In 1966, using the new equipment, they filmed Truman Capote shortly after he finished In Cold Blood. Capote explained that his book was his idea of the "nonfiction novel" — "a synthesis of journalism with fictional technique."
"We wanted to experiment in film the way Capote had experimented in literature," Maysles said in Hand-held and from the Heart, the filmmaker's autobiographical documentary. That led them to make the feature-length Salesman in 1968, following Bible salesmen from house to house as they try to convince people to buy what one of them calls "still the best-seller in the world."
Cinéma vérité style
The technique of unfettered observation allowed the Maysles Brothers to record such historical moments as the slaying of a fan at the Altamont concert, and the grim reaction of Mick Jagger, the Stones' singer, as he watched a replay of the footage. Before Altamont, the Maysles had filmed the Stones listening to a take of Wild Horses at a recording studio in Muscle Shoals, Alabama, and during a triumphant concert at Madison Square Garden, where Jagger was as in control of the show as he was helpless in Altamont, when Hell's Angels bikers hired for security had terrorized fans and musicians alike.
British rock group The Rolling Stones in concert at the Saville Theatre, London in 1969. (William Lovelace/Express/Getty Images)

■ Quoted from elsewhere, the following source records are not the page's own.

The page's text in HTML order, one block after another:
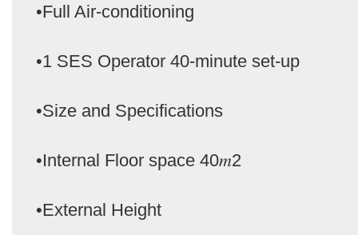
•Full Air-conditioning
•1 SES Operator 40-minute set-up
•Size and Specifications
•Internal Floor space 40𝑚2
•External Height

The Maysles Brothers' techniques also helped them to capture on film the lives of a mother and her daughter, relatives of Jacqueline Kennedy Onassis, living in a falling-apart East Hampton mansion. The movie, Grey Gardens, was released in 1976 and debuted in 2006 as an acclaimed Broadway musical.
Some critics attacked the cinéma vérité techniques as falsely objective, given that the film ultimately viewed by audiences was usually a result of what the filmmakers chose to focus on and the cutting and selecting of the editing process.
"Any work of art is a combination of objective and subjective," Maysles once told The New York Times in response to those criticisms. "But I try to minimize my effect. I don't interview people, for instance. If you ask a question, that determines the answer. Making a film isn't finding the answer to a question; it's trying to capture life as it is."
After his brother died in 1987, Maysles continued to work with various collaborators on such films as Lalee's Kin: The Legacy of Cotton, which premiered at the Sundance Film Festival in 2002 and won the Best Cinematography award in the documentary category.
He also continued a longtime working relationship with artists Christo and Jeanne-Claude, whose process for creating monumental environmental art the Maysles documented in several films beginning in the 1970s.